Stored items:

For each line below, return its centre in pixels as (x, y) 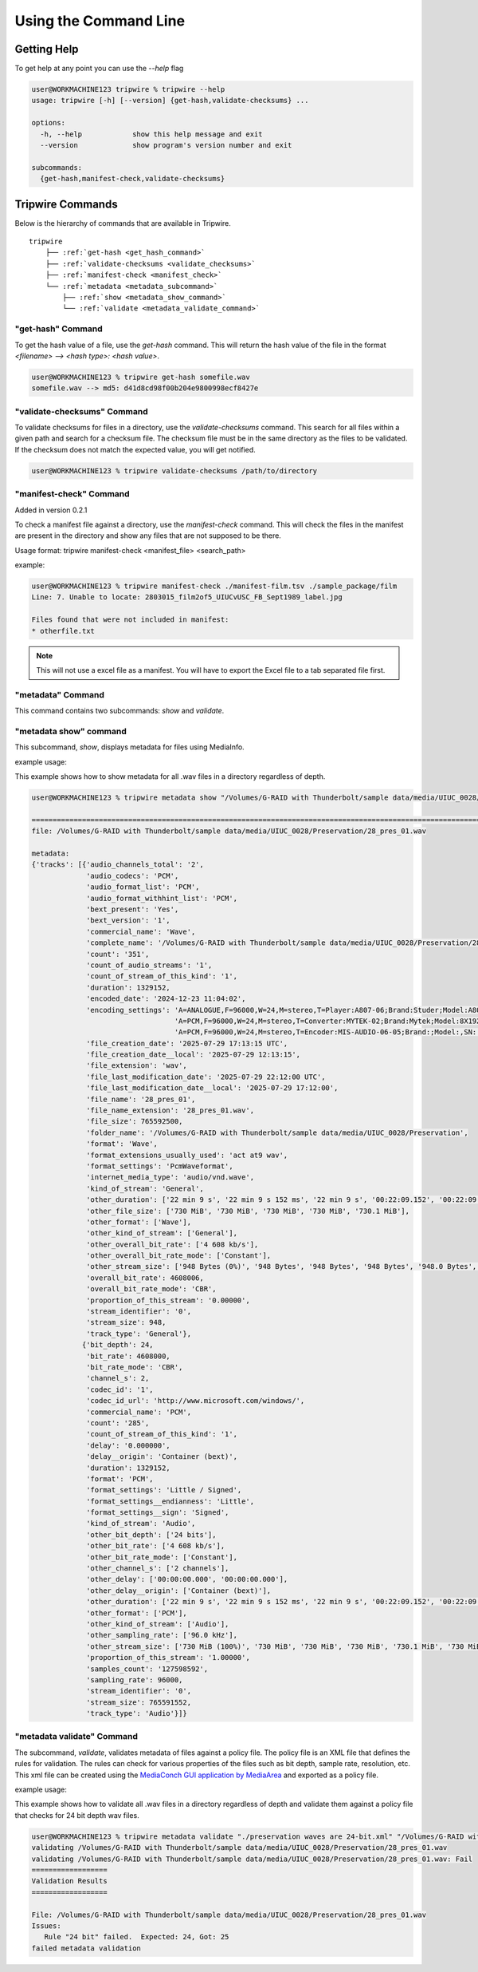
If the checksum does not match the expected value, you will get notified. (135, 449)
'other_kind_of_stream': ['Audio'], (158, 1624)
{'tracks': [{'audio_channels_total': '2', (118, 865)
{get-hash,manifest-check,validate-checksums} (133, 179)
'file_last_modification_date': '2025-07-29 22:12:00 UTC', (206, 1077)
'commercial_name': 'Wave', (141, 931)
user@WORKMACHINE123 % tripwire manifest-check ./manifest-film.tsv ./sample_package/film (214, 586)
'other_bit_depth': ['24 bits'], (151, 1535)
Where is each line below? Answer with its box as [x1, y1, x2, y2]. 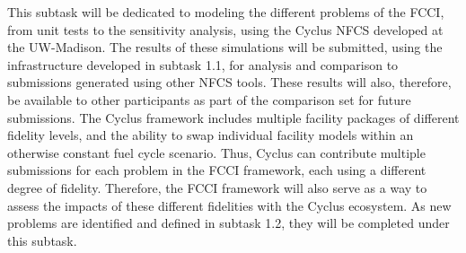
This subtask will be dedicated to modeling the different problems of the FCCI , [7, 3, 444, 21]
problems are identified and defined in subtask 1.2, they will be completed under [7, 214, 450, 232]
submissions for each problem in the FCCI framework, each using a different [7, 161, 426, 179]
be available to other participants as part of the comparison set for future [7, 90, 411, 109]
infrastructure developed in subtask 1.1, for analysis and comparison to [7, 55, 399, 74]
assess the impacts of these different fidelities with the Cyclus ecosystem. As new [7, 196, 452, 214]
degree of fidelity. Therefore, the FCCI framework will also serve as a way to [7, 178, 427, 196]
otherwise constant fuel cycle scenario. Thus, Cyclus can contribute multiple [7, 143, 426, 161]
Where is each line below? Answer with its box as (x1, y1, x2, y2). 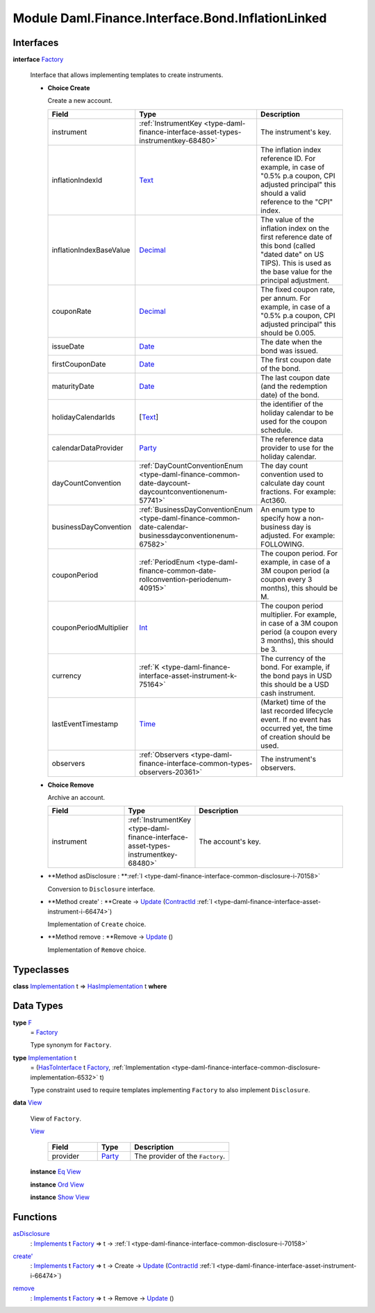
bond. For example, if (260, 662, 330, 671)
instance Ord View (30, 1180, 85, 1189)
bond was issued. (260, 346, 319, 356)
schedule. (260, 425, 293, 435)
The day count (260, 460, 308, 470)
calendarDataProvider (51, 443, 124, 453)
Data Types (12, 1000, 64, 1012)
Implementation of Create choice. (47, 920, 147, 928)
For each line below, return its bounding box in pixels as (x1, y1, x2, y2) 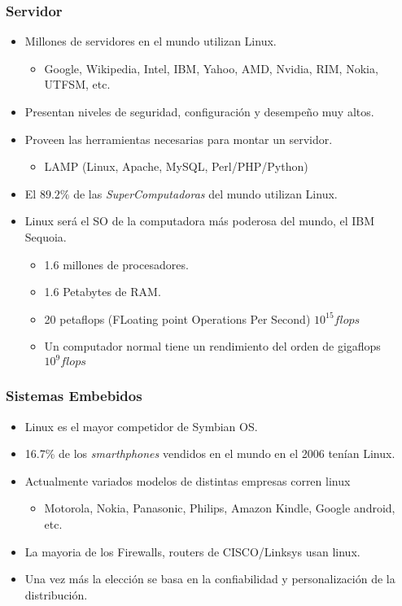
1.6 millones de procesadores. (44, 255, 189, 272)
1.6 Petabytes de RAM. (44, 283, 161, 300)
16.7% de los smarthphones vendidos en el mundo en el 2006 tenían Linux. (24, 445, 395, 462)
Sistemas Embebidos (6, 386, 142, 406)
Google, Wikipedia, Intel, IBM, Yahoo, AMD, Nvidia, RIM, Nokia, (44, 59, 378, 76)
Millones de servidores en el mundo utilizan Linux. (24, 33, 277, 50)
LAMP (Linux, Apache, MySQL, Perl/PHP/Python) (44, 158, 308, 175)
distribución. (24, 586, 88, 603)
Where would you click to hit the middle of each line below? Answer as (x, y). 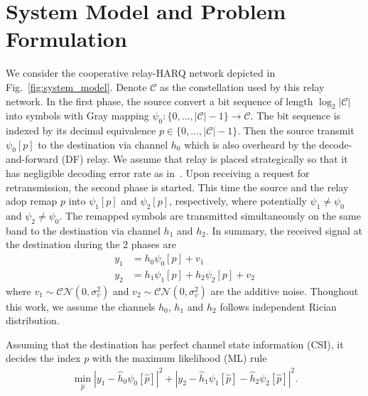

Problem to work on:
From the entries, copy every line in which the word "different" occurs.

Result of this exercise:
This subtask will be dedicated to modeling the different problems of the FCCI , [7, 3, 444, 21]
submissions for each problem in the FCCI framework, each using a different [7, 161, 426, 179]
assess the impacts of these different fidelities with the Cyclus ecosystem. As new [7, 196, 452, 214]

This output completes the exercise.